*About this exercise:*
The answer is to be one number: the count of lines in this listing that have the string "Physical".

*Listed entries:*
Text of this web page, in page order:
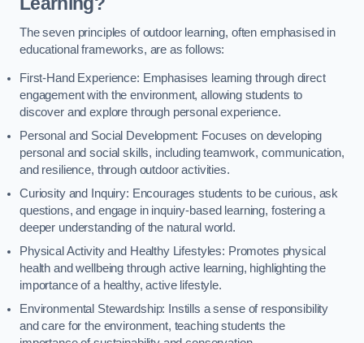
The seven principles of outdoor learning, often emphasised in
educational frameworks, are as follows:
First-Hand Experience: Emphasises learning through direct
engagement with the environment, allowing students to
discover and explore through personal experience.
Personal and Social Development: Focuses on developing
personal and social skills, including teamwork, communication,
and resilience, through outdoor activities.
Curiosity and Inquiry: Encourages students to be curious, ask
questions, and engage in inquiry-based learning, fostering a
deeper understanding of the natural world.
Physical Activity and Healthy Lifestyles: Promotes physical
health and wellbeing through active learning, highlighting the
importance of a healthy, active lifestyle.
Environmental Stewardship: Instills a sense of responsibility
and care for the environment, teaching students the
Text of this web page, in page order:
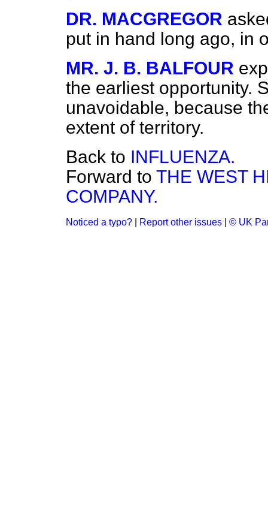
DR. MACGREGOR
put in hand long ago, in
MR. J. B. BALFOUR
the earliest opportunity.
unavoidable, because
extent of territory.
Back to INFLUENZA.
Forward to THE WEST
COMPANY.
Noticed a typo? Report other issues © UK
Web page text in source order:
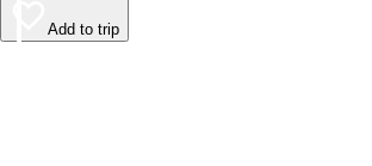
Add to trip
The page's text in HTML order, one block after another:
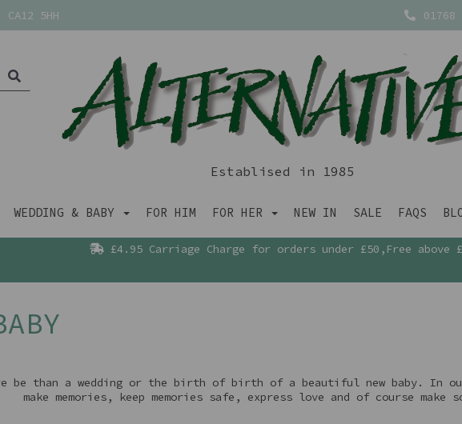
CA12 5HH 01768
Establised in 1985
WEDDING & BABY FOR HIM FOR HER NEW IN SALE FAQS
£4.95 Carriage Charge for orders under £50,Free above
be than a wedding or the birth of birth of a beautiful new baby. In our
make memories, keep memories safe, express love and of course make
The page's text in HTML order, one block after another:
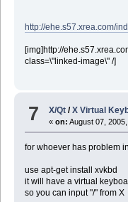
http://ehe.s57.xrea.com/
[img]http://
class=\"linked-image\" /]
7 X/Qt /X Virtual
«on: August 07,
for whoever has problem
use apt-get install xvkbd
it will have a virtual
so you can input "/" from X
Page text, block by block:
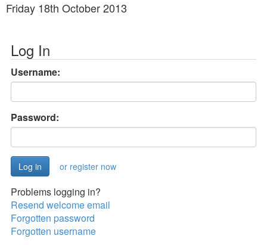
Friday 18th October 2013
Log In
Username:
Password:
or register now
Problems logging in?
Resend welcome email
Forgotten password
Forgotten username
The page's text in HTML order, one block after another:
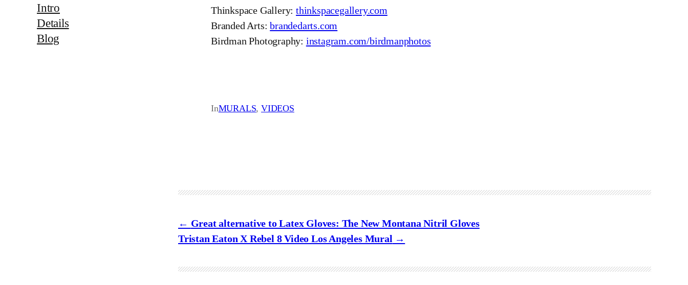
Intro
Details
Blog
Thinkspace Gallery: thinkspacegallery.com
Branded Arts:brandedarts.com
Birdman Photography: instagram.com/birdmanphotos
InMURALS, VIDEOS
Great alternative to Latex Gloves: The New Montana Nitril Gloves
Tristan Eaton X Rebel 8 Video Los Angeles Mural
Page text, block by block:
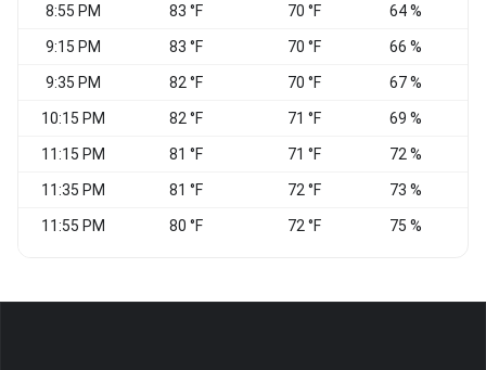
8:55 PM 83 °F 70 °F 64 %
9:15 PM 83 °F 70 °F 66 %
9:35 PM 82 °F 70 °F 67 %
10:15 PM 82 °F 71 °F 69 %
11:15 PM 81 °F 71 °F 72 %
11:35 PM 81 °F 72 °F 73 %
11:55 PM 80 °F 72 °F 75 %
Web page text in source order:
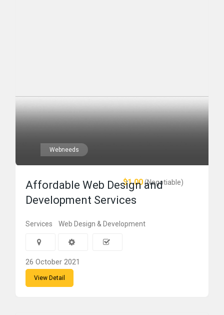
Webneeds
$1.00(Negotiable)
Affordable Web Design and
Development Services
Services Web Design & Development
26 October 2021
View Detail
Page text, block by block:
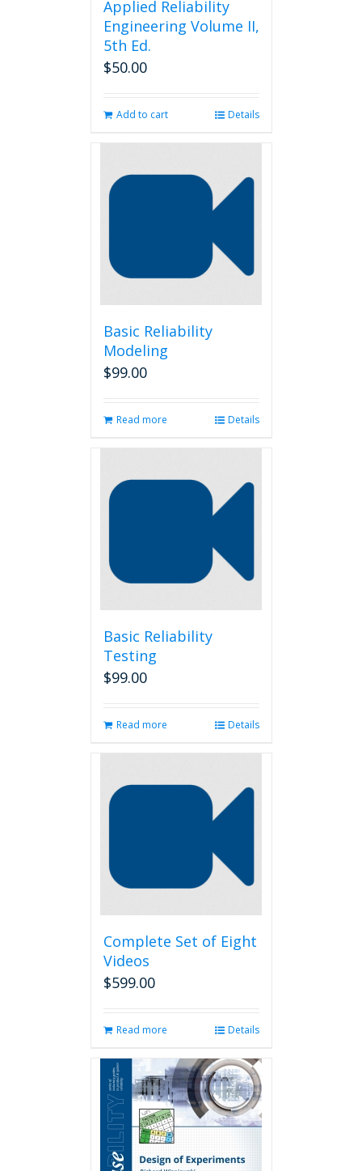
Applied Reliability
Engineering Volume II,
5th Ed.
$50.00
Add to cart Details
Basic Reliability
Modeling
$99.00
Read more Details
Basic Reliability
Testing
$99.00
Read more Details
Complete Set of Eight
Videos
$599.00
Read more Details
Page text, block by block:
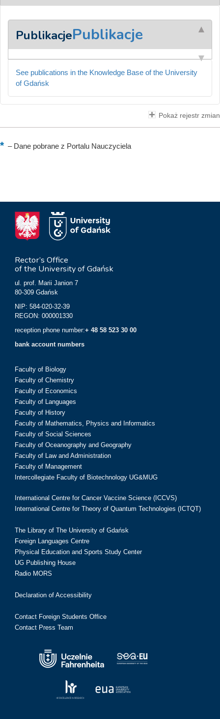
PublikacjePublikacje
See publications in the Knowledge Base of the University
of Gdańsk
Pokaż rejestr zmian
–Dane pobrane z Portalu Nauczyciela
Rector’s Office
of the University of Gdańsk
ul. prof. Marii Janion 7
80-309 Gdańsk
NIP: 584-020-32-39
REGON: 000001330
reception phone number:+ 48 58 523 30 00
bank account numbers
Faculty of Biology
Faculty of Chemistry
Faculty of Economics
Faculty of Languages
Faculty of History
Faculty of Mathematics, Physics and Informatics
Faculty of Social Sciences
Faculty of Oceanography and Geography
Faculty of Law and Administration
Faculty of Management
Intercollegiate Faculty of Biotechnology UG&MUG
International Centre for Cancer Vaccine Science (ICCVS)
International Centre for Theory of Quantum Technologies (ICTQT)
The Library of The University of Gdańsk
Foreign Languages Centre
Physical Education and Sports Study Center
UG Publishing House
Radio MORS
Declaration of Accessibility
Contact Foreign Students Office
Contact Press Team

*Response for this exercise:*
2